Problem to work on
In your copy of the data, omit the pictures and keep all else exactly as given.

The data
※
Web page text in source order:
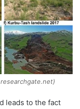
leads to the fact
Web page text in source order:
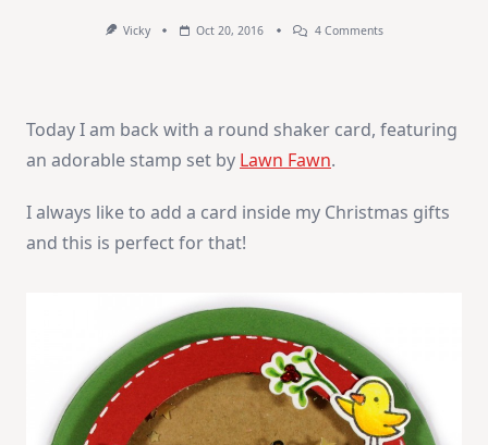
※
Written response
Web page text in source order:
leads to the fact
Web page text in source order:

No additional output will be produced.